What the exercise asks:
Among the entries that follow, the required portion opens with the line containing "加工处理，这被称为人眼视觉的注意力机制。 这种机制使得网络能够快速 [24, 164, 341, 178]" and closes with the line containing "随着信息技术的普及，社会已经进入多媒体时代。 信息以各种形式呈现，包括图 [6, 3, 351, 17]". Give that portion again exactly, and nothing else.

Input data:
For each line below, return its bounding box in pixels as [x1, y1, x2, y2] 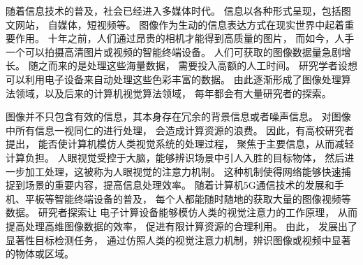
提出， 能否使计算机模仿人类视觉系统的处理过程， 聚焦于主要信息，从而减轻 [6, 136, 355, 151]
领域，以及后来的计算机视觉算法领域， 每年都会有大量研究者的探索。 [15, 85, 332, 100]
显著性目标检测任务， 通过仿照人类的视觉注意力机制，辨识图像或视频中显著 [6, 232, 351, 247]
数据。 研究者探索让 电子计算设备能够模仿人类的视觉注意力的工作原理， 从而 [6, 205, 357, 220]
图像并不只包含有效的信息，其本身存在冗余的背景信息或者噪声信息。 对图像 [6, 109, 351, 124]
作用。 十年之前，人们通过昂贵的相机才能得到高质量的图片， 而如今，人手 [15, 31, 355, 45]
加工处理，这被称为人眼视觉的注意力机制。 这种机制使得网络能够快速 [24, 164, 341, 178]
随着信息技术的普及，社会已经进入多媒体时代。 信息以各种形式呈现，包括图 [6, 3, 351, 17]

---

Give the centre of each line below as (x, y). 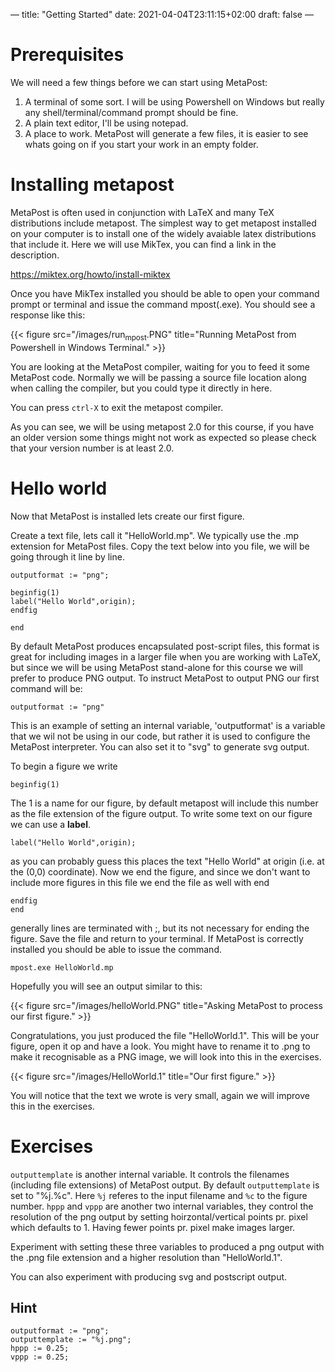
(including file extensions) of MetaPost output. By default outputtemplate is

Solution to this problem:
加工处理，这被称为人眼视觉的注意力机制。 这种机制使得网络能够快速 [24, 164, 341, 178]
随着信息技术的普及，社会已经进入多媒体时代。 信息以各种形式呈现，包括图 [6, 3, 351, 17]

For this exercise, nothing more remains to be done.